RECORDS PROVIDED.
Content starts

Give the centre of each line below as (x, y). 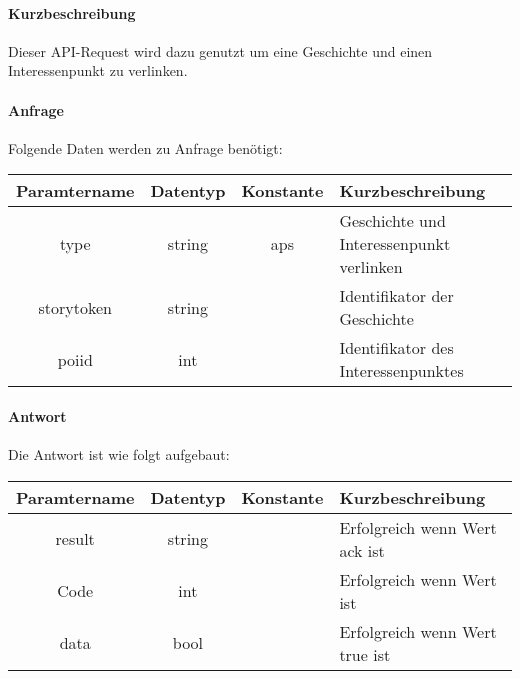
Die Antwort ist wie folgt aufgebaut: (119, 454)
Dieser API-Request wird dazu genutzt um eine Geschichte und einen (220, 50)
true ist (365, 654)
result (75, 539)
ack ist (362, 550)
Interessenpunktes (401, 371)
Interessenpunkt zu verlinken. (98, 70)
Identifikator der (396, 296)
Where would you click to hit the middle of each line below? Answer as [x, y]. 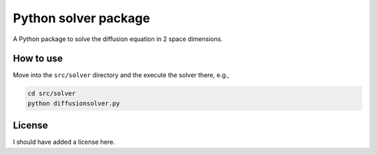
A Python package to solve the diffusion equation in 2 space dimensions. [118, 39]
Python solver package [81, 18]
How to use [38, 59]
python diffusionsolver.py [74, 103]
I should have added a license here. [64, 142]
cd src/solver [52, 93]
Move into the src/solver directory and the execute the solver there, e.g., [121, 75]
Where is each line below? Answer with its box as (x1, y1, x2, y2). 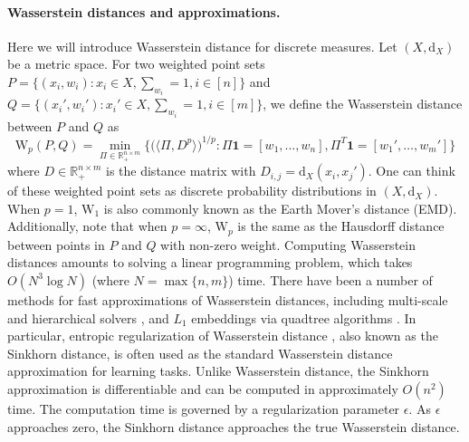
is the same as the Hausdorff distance (237, 216, 445, 235)
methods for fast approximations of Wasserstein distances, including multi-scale (7, 290, 448, 309)
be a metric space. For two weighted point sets (7, 54, 265, 73)
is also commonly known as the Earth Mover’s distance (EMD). (103, 198, 457, 217)
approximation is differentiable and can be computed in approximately (7, 379, 398, 398)
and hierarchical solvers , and (7, 308, 169, 327)
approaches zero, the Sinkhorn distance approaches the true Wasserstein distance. (7, 417, 460, 436)
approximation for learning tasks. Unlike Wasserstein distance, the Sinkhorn (7, 361, 429, 380)
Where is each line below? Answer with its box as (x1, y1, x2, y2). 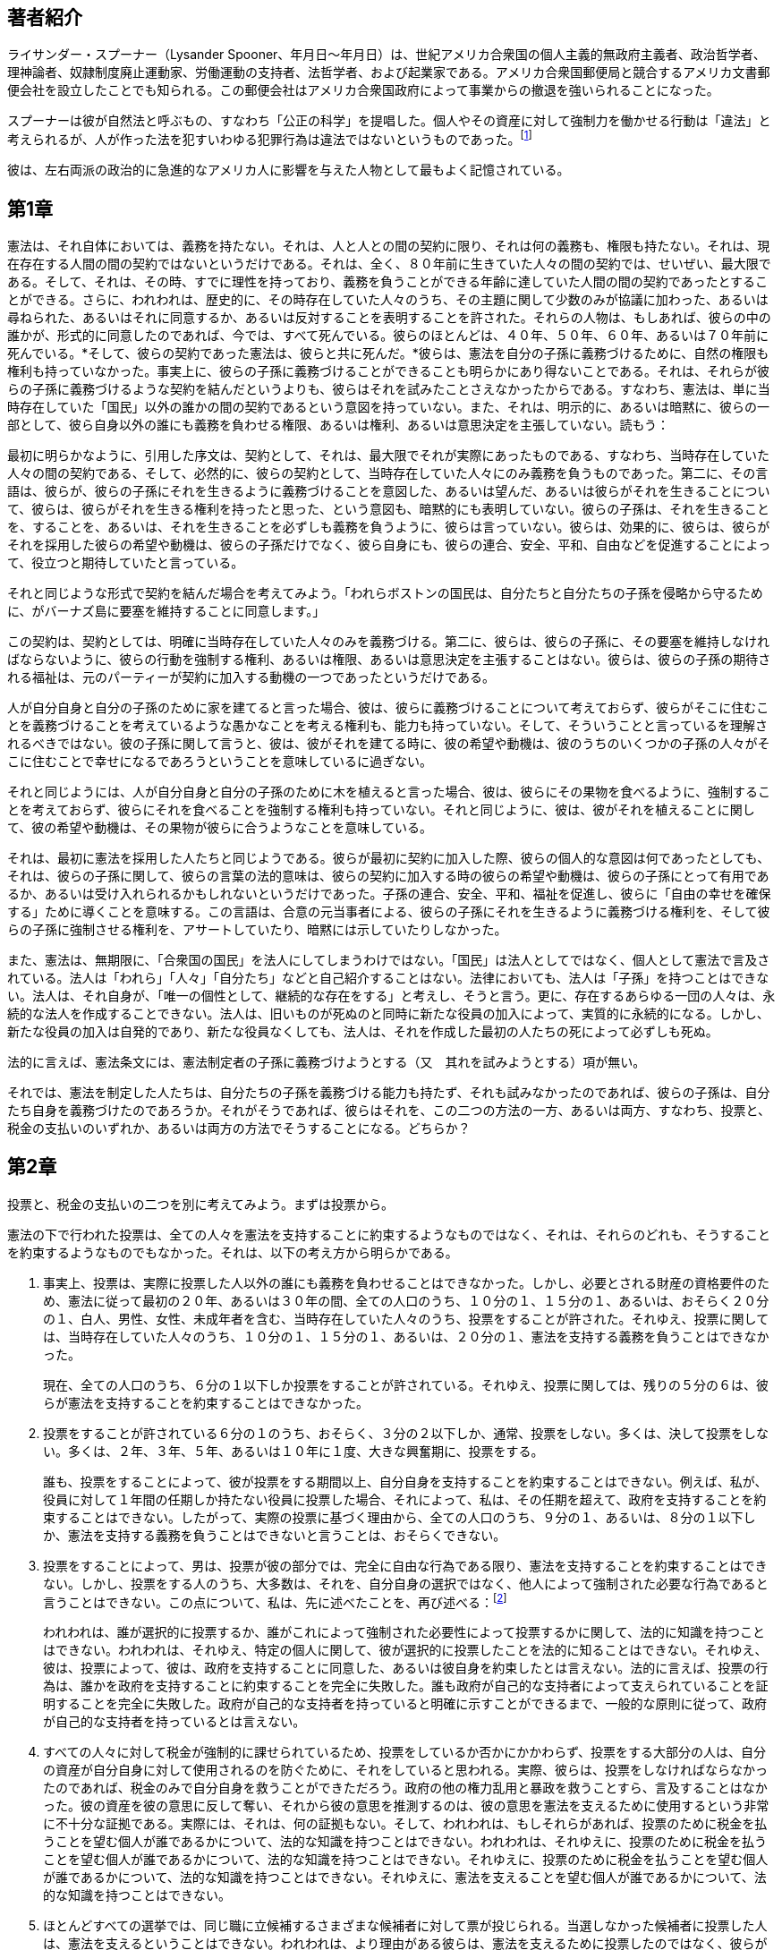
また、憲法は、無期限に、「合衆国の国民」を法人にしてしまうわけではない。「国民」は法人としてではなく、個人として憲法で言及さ (7, 951, 770, 967)
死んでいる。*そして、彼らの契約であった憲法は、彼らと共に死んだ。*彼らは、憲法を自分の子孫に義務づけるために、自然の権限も (7, 345, 769, 361)
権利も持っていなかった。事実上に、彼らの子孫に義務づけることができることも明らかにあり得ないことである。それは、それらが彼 (7, 362, 770, 379)
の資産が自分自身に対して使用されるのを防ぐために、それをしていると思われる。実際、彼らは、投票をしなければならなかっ (43, 1762, 769, 1778)
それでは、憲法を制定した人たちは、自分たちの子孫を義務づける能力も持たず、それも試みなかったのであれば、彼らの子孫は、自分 (7, 1084, 770, 1100)
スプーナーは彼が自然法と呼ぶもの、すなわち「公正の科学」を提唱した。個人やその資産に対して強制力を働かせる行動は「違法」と (7, 113, 771, 129)
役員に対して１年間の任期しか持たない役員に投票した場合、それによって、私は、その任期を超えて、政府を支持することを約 (43, 1491, 767, 1507)
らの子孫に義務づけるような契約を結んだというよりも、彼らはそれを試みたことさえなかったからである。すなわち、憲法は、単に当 (7, 380, 770, 396)
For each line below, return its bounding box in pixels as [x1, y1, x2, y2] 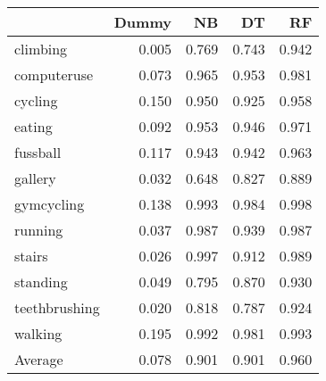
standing [14, 271, 68, 292]
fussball [14, 142, 62, 162]
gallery [14, 168, 56, 188]
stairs [14, 245, 48, 266]
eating [14, 116, 53, 137]
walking [14, 323, 63, 344]
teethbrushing [14, 297, 100, 318]
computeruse [14, 64, 94, 85]
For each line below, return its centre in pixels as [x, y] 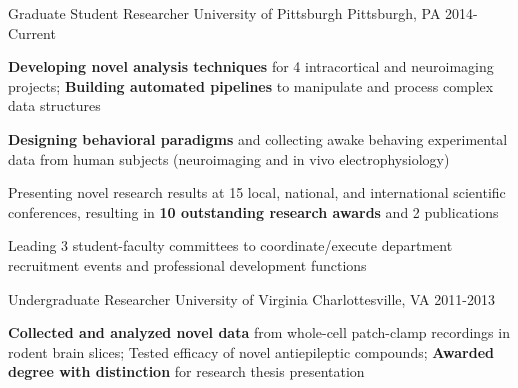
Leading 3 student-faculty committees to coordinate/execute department [230, 245]
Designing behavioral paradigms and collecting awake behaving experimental [258, 138]
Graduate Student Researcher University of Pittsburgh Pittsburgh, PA [224, 13]
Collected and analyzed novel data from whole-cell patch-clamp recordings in [259, 332]
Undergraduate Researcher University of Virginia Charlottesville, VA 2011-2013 [251, 298]
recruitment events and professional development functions [187, 264]
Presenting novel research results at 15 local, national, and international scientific [257, 192]
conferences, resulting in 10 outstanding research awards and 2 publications [253, 211]
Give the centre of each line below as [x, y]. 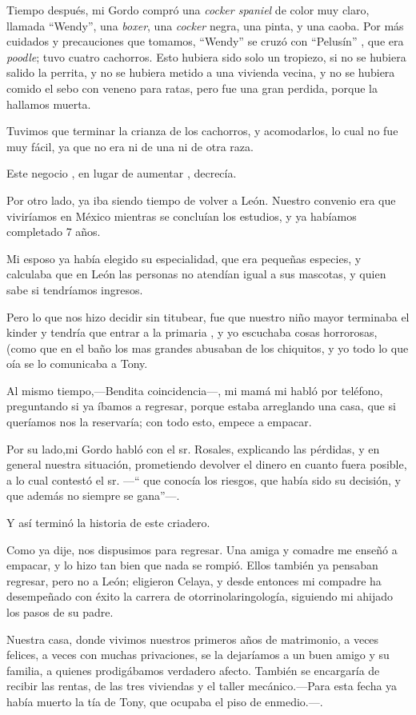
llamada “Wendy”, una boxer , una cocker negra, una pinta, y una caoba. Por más [205, 25]
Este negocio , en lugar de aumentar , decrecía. [122, 173]
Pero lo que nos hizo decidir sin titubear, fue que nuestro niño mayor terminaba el [208, 316]
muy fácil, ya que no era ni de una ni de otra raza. [130, 146]
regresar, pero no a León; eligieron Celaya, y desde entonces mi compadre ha [194, 580]
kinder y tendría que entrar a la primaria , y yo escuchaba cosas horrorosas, [192, 332]
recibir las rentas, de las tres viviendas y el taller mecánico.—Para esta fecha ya [202, 686]
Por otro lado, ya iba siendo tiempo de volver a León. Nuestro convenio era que [201, 200]

Content ends

INSTRUCTIONS TO FOLLOW. Transcribe the whole listing exactly. Pictures stay out of your copy.

YOUR SOLUTION.
Give the centre of each line below as (x, y). 
Die Antwort ist wie folgt aufgebaut: (119, 454)
Dieser API-Request wird dazu genutzt um eine Geschichte und einen (220, 50)
true ist (365, 654)
result (75, 539)
ack ist (362, 550)
Interessenpunktes (401, 371)
Interessenpunkt zu verlinken. (98, 70)
Identifikator der (396, 296)
Where would you click to hit the middle of each line below? Answer as [x, y]. 
A Python package to solve the diffusion equation in 2 space dimensions. [118, 39]
Python solver package [81, 18]
How to use [38, 59]
python diffusionsolver.py [74, 103]
I should have added a license here. [64, 142]
cd src/solver [52, 93]
Move into the src/solver directory and the execute the solver there, e.g., [121, 75]
Where is each line below? Answer with its box as (x1, y1, x2, y2). 
is the same as the Hausdorff distance (237, 216, 445, 235)
methods for fast approximations of Wasserstein distances, including multi-scale (7, 290, 448, 309)
be a metric space. For two weighted point sets (7, 54, 265, 73)
is also commonly known as the Earth Mover’s distance (EMD). (103, 198, 457, 217)
approximation is differentiable and can be computed in approximately (7, 379, 398, 398)
and hierarchical solvers , and (7, 308, 169, 327)
approaches zero, the Sinkhorn distance approaches the true Wasserstein distance. (7, 417, 460, 436)
approximation for learning tasks. Unlike Wasserstein distance, the Sinkhorn (7, 361, 429, 380)
Where is each line below? Answer with its box as (x1, y1, x2, y2). 
また、憲法は、無期限に、「合衆国の国民」を法人にしてしまうわけではない。「国民」は法人としてではなく、個人として憲法で言及さ (7, 951, 770, 967)
死んでいる。*そして、彼らの契約であった憲法は、彼らと共に死んだ。*彼らは、憲法を自分の子孫に義務づけるために、自然の権限も (7, 345, 769, 361)
権利も持っていなかった。事実上に、彼らの子孫に義務づけることができることも明らかにあり得ないことである。それは、それらが彼 (7, 362, 770, 379)
の資産が自分自身に対して使用されるのを防ぐために、それをしていると思われる。実際、彼らは、投票をしなければならなかっ (43, 1762, 769, 1778)
それでは、憲法を制定した人たちは、自分たちの子孫を義務づける能力も持たず、それも試みなかったのであれば、彼らの子孫は、自分 (7, 1084, 770, 1100)
スプーナーは彼が自然法と呼ぶもの、すなわち「公正の科学」を提唱した。個人やその資産に対して強制力を働かせる行動は「違法」と (7, 113, 771, 129)
役員に対して１年間の任期しか持たない役員に投票した場合、それによって、私は、その任期を超えて、政府を支持することを約 (43, 1491, 767, 1507)
らの子孫に義務づけるような契約を結んだというよりも、彼らはそれを試みたことさえなかったからである。すなわち、憲法は、単に当 (7, 380, 770, 396)
For each line below, return its bounding box in pixels as [x1, y1, x2, y2] 
standing [14, 271, 68, 292]
fussball [14, 142, 62, 162]
gallery [14, 168, 56, 188]
stairs [14, 245, 48, 266]
eating [14, 116, 53, 137]
walking [14, 323, 63, 344]
teethbrushing [14, 297, 100, 318]
computeruse [14, 64, 94, 85]
For each line below, return its centre in pixels as [x, y] 
Leading 3 student-faculty committees to coordinate/execute department [230, 245]
Designing behavioral paradigms and collecting awake behaving experimental [258, 138]
Graduate Student Researcher University of Pittsburgh Pittsburgh, PA [224, 13]
Collected and analyzed novel data from whole-cell patch-clamp recordings in [259, 332]
Undergraduate Researcher University of Virginia Charlottesville, VA 2011-2013 [251, 298]
recruitment events and professional development functions [187, 264]
Presenting novel research results at 15 local, national, and international scientific [257, 192]
conferences, resulting in 10 outstanding research awards and 2 publications [253, 211]
Give the centre of each line below as [x, y]. 
llamada “Wendy”, una boxer , una cocker negra, una pinta, y una caoba. Por más [205, 25]
Este negocio , en lugar de aumentar , decrecía. [122, 173]
Pero lo que nos hizo decidir sin titubear, fue que nuestro niño mayor terminaba el [208, 316]
muy fácil, ya que no era ni de una ni de otra raza. [130, 146]
regresar, pero no a León; eligieron Celaya, y desde entonces mi compadre ha [194, 580]
kinder y tendría que entrar a la primaria , y yo escuchaba cosas horrorosas, [192, 332]
recibir las rentas, de las tres viviendas y el taller mecánico.—Para esta fecha ya [202, 686]
Por otro lado, ya iba siendo tiempo de volver a León. Nuestro convenio era que [201, 200]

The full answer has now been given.